* [TASK DETAILS]:
Keeping pictures out, repeat the lines of the listing below exactly, starting at its first line and finishing with the one that holds "пришлось сделать приличный крюк.".

#### SOURCE INFORMATION ####

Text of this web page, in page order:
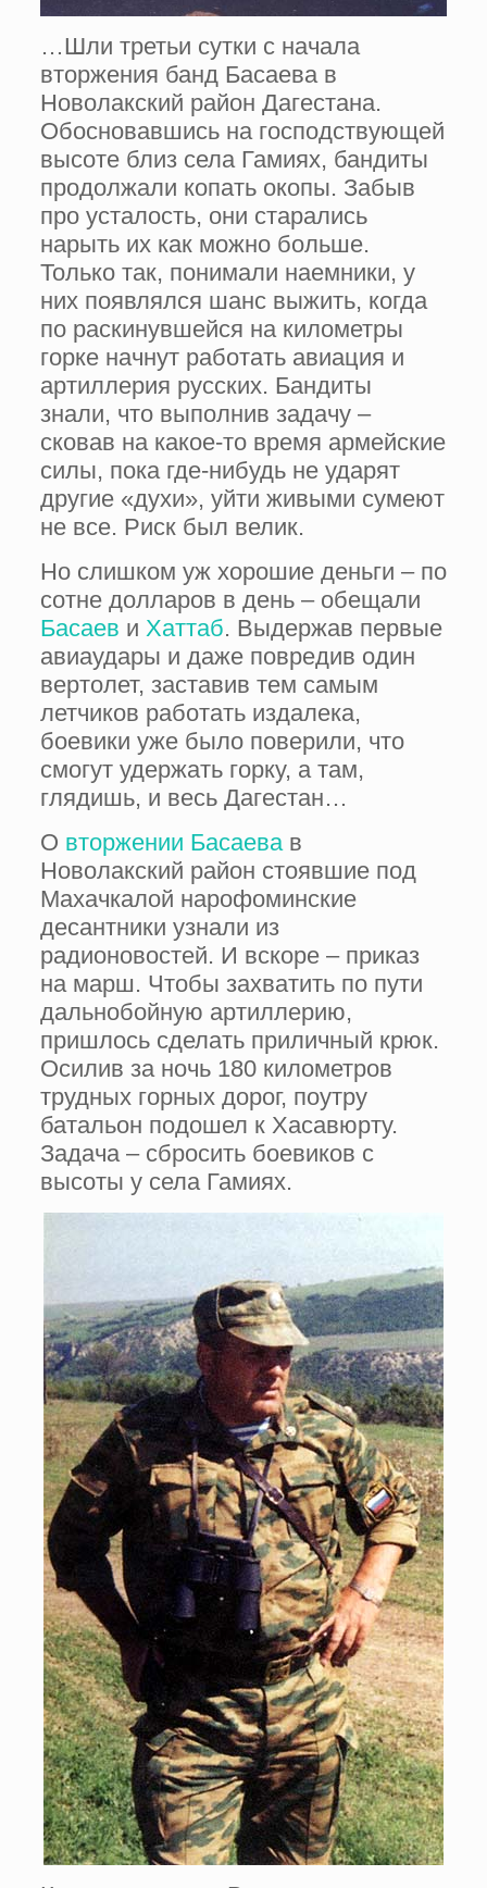
…Шли третьи сутки с начала
вторжения банд Басаева в
Новолакский район Дагестана.
Обосновавшись на господствующей
высоте близ села Гамиях, бандиты
продолжали копать окопы. Забыв
про усталость, они старались
нарыть их как можно больше.
Только так, понимали наемники, у
них появлялся шанс выжить, когда
по раскинувшейся на километры
горке начнут работать авиация и
артиллерия русских. Бандиты
знали, что выполнив задачу –
сковав на какое-то время армейские
силы, пока где-нибудь не ударят
другие «духи», уйти живыми сумеют
не все. Риск был велик.
Но слишком уж хорошие деньги – по
сотне долларов в день – обещали
Басаев и Хаттаб. Выдержав первые
авиаудары и даже повредив один
вертолет, заставив тем самым
летчиков работать издалека,
боевики уже было поверили, что
смогут удержать горку, а там,
глядишь, и весь Дагестан…
О вторжении Басаевав
Новолакский район стоявшие под
Махачкалой нарофоминские
десантники узнали из
радионовостей. И вскоре – приказ
на марш. Чтобы захватить по пути
дальнобойную артиллерию,
пришлось сделать приличный крюк.
Осилив за ночь 180 километров
трудных горных дорог, поутру
батальон подошел к Хасавюрту.
Задача – сбросить боевиков с
высоты у села Гамиях.
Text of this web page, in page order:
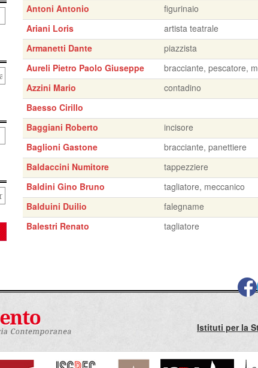
Antoni Antonio
figurinaio
Ariani Loris
artista teatrale
Armanetti Dante
piazzista
Aureli Pietro Paolo Giuseppe
bracciante, pescatore,
Azzini Mario
contadino
Baesso Cirillo
Baggiani Roberto
incisore
Baglioni Gastone
bracciante, panettiere
Baldaccini Numitore
tappezziere
Baldini Gino Bruno
tagliatore, meccanico
Balduini Duilio
falegname
Balestri Renato
tagliatore
Istituti per la
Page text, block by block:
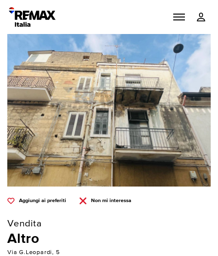
Aggiungi ai preferiti Non mi interessa
Vendita
Altro
Via G.Leopardi, 5
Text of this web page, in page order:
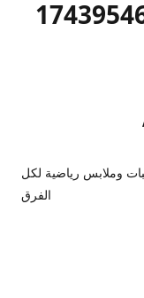
وملابس رياضية لكل
الفرق
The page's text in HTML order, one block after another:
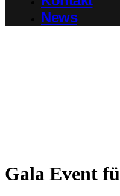
News
Gala Event
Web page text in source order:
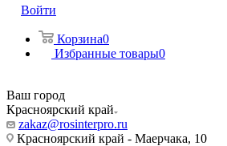
Войти
Корзина0
Избранные товары0
Ваш город
Красноярский край
zakaz@rosinterpro.ru
Красноярский край - Маерчака, 10
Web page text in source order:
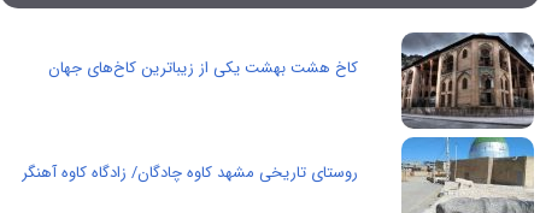
کاخ هشت بهشت یکی از زیباترین کاخ‌های جهان
روستای تاریخی مشهد کاوه چادگان/ زادگاه کاوه‌ آهنگر

####

* [RESULT FOR THIS TASK]:
Text of this web page, in page order:
…Шли третьи сутки с начала
вторжения банд Басаева в
Новолакский район Дагестана.
Обосновавшись на господствующей
высоте близ села Гамиях, бандиты
продолжали копать окопы. Забыв
про усталость, они старались
нарыть их как можно больше.
Только так, понимали наемники, у
них появлялся шанс выжить, когда
по раскинувшейся на километры
горке начнут работать авиация и
артиллерия русских. Бандиты
знали, что выполнив задачу –
сковав на какое-то время армейские
силы, пока где-нибудь не ударят
другие «духи», уйти живыми сумеют
не все. Риск был велик.
Но слишком уж хорошие деньги – по
сотне долларов в день – обещали
Басаев и Хаттаб. Выдержав первые
авиаудары и даже повредив один
вертолет, заставив тем самым
летчиков работать издалека,
боевики уже было поверили, что
смогут удержать горку, а там,
глядишь, и весь Дагестан…
О вторжении Басаевав
Новолакский район стоявшие под
Махачкалой нарофоминские
десантники узнали из
радионовостей. И вскоре – приказ
на марш. Чтобы захватить по пути
дальнобойную артиллерию,
пришлось сделать приличный крюк.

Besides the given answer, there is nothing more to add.